The Women in My Life

(True story, biographical.)

“How do you know you’re at peace?” I asked my mother once, in my teens. She told me “when your masculine and feminine stop fighting each other, when you stop fighting yourself, that’s when you’ll find peace.” So I asked, “which side should I be then? Which one wins?” My mother smiled and said “figure it out.”

I watched, trying ever so hard to understand how my mother could be so at peace despite everything she had been through as a mother. Then I looked at both her sisters, and realised they’re made of that same metal that makes my mother who she is. Naturally, it made sense to get to know my parents’ siblings better so that I could better understand them…

In the last two years, I’ve learned that mother’s younger sister has been doing remote work from home for almost as long as I’ve been alive! What my generation aspires to do, she’s already an expert. Last month, I discovered that mother’s older sister is one of the first women who ever wore trousers as work attire in corporate London, back in the early 80’s. When she told me this, it hadn’t even occurred to me that there was a specific “skirt / dress only” dress code.

“We were supposed to only wear skirts to work,” my aunt told me, “but skirts can get very uncomfortable, you know. So one day I put on a pair of trousers because it was more comfortable. Next thing you know, other women start doing it too. Eventually, it just became accepted in our company (Ernst and Young).”

I reflected, and pondered: it stood to reason that the strength came from my grandma. With R20 (USD 1.50) in her pocket, my grandma moved the family of ten (five went ahead, I was told, the other five came later) to the city in the 1960s during the apartheid in South Africa. As a family, they never let the Apartheid become a factor hindering them from just living their lives. When survival is your main focus, and it slowly seeps into the “norm”, you learn to embrace the better parts of life.

My grandparents always opened their homes, always welcomed those in need. Though they didn’t have much, they gave what they could: love, shelter, and a hot cup of tea. They didn’t discriminate who came through the doors. They were loving, but they were tough.

To the kids, they were very disciplined, from what I was told. Swearing warranted washing your mouths out with soap, dishes had to be cleaned immediately after dinner. Beds had to be made and tucked in completely, without an angle sticking out anywhere (although, I was recently informed that bed-making was my great grandmother’s rule). Disciplined, but always out of love. They knew that as long as the kids were disciplined enough to later be self-disciplined, then they would be able to take care of themselves.

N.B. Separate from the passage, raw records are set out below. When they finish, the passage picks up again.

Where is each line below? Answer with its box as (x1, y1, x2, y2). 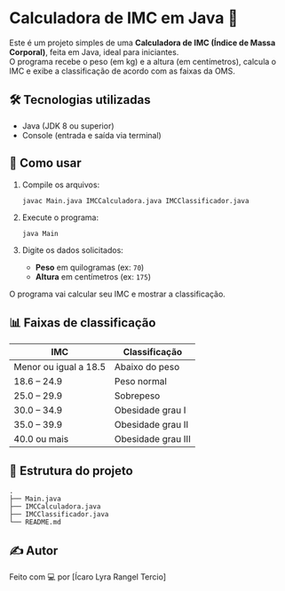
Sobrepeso (114, 390, 161, 402)
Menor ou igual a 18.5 (13, 361, 107, 374)
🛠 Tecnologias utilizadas (9, 92, 151, 107)
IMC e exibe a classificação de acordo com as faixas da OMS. (9, 66, 235, 76)
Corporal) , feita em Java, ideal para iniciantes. (9, 46, 179, 57)
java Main (21, 229, 59, 238)
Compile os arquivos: (21, 179, 100, 190)
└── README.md (9, 518, 62, 527)
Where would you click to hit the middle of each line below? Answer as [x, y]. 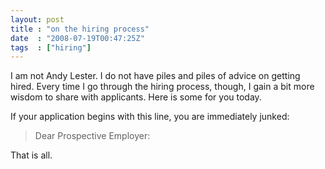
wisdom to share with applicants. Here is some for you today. [136, 97]
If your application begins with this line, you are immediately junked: [150, 117]
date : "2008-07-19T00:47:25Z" [77, 38]
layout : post [37, 19]
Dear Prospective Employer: [92, 136]
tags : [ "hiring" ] [51, 47]
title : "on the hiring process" [80, 29]
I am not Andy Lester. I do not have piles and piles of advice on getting [155, 76]
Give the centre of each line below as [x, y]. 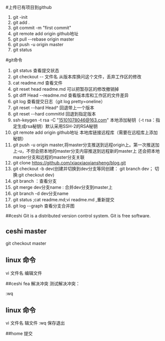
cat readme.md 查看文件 [38, 83]
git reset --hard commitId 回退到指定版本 [54, 114]
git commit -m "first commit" [42, 28]
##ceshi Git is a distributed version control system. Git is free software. [78, 216]
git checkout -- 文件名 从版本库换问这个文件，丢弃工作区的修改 [77, 77]
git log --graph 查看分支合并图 [44, 206]
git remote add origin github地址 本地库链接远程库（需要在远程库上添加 [85, 132]
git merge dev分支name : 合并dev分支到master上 [63, 187]
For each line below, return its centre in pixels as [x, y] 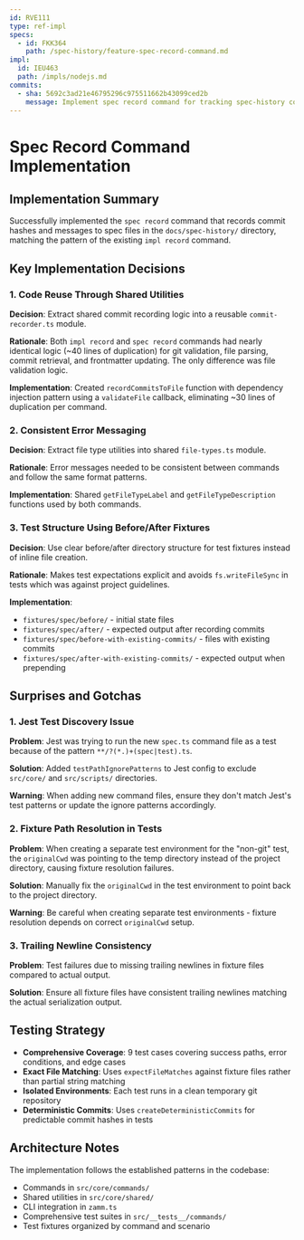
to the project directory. [53, 895]
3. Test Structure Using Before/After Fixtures [110, 528]
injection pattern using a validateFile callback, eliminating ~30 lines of [142, 397]
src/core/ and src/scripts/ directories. [84, 778]
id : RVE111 [30, 18]
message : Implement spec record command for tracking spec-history [155, 102]
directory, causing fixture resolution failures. [92, 868]
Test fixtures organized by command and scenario [116, 1226]
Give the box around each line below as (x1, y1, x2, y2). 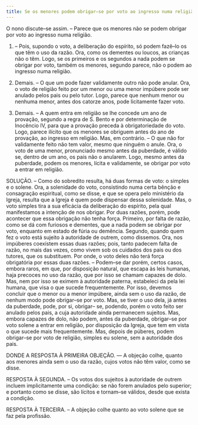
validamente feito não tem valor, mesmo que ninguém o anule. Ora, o (14, 140, 183, 148)
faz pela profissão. (6, 412, 52, 419)
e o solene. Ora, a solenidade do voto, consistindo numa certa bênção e (6, 184, 181, 191)
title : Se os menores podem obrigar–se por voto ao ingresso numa (6, 8, 173, 15)
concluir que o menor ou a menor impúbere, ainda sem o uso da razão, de (6, 290, 186, 297)
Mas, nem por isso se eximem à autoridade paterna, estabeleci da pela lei (6, 277, 185, 285)
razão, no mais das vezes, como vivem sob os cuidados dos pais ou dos (6, 246, 182, 253)
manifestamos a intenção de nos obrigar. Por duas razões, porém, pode (6, 208, 180, 215)
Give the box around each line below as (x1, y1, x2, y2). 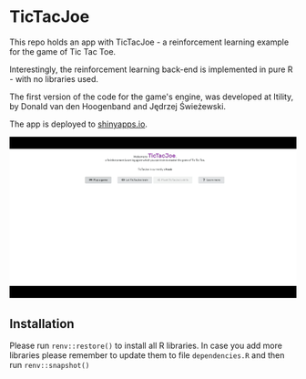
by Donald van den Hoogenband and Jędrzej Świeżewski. (9, 100, 226, 111)
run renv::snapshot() (9, 360, 90, 371)
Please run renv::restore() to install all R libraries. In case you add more (9, 340, 282, 352)
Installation (9, 316, 75, 332)
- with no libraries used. (9, 73, 98, 84)
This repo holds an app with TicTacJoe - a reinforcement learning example (9, 36, 290, 47)
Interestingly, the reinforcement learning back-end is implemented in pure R (9, 64, 293, 75)
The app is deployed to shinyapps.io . (9, 118, 148, 129)

They were right. And so it continued in the family line. I see it in my mother, I see it in how she is with our family. I know it comes from her family, that strength, that unity, that togetherness. The way she always did her best to stay strong for all of us when we were all falling apart; when we’re at our worst, she’s always the one motivating us, holding us up, comforting us and letting us know that “it’s okay not to be okay, as long as you get up again when you’re ready.”

My mother is the strongest woman I have experienced. She taught me everything I know and more, at least by providing the platforms where I, too, could become self-disciplined and self-motivated. I am where I am (literally) because yes, she birthed me, but also because she is the one woman who has always, always been there for me, through thick and thin. The one who has lifted me when I was down, but humbled me when I was arrogant. The one who can fight me when I need it, and calm me down when I diverge.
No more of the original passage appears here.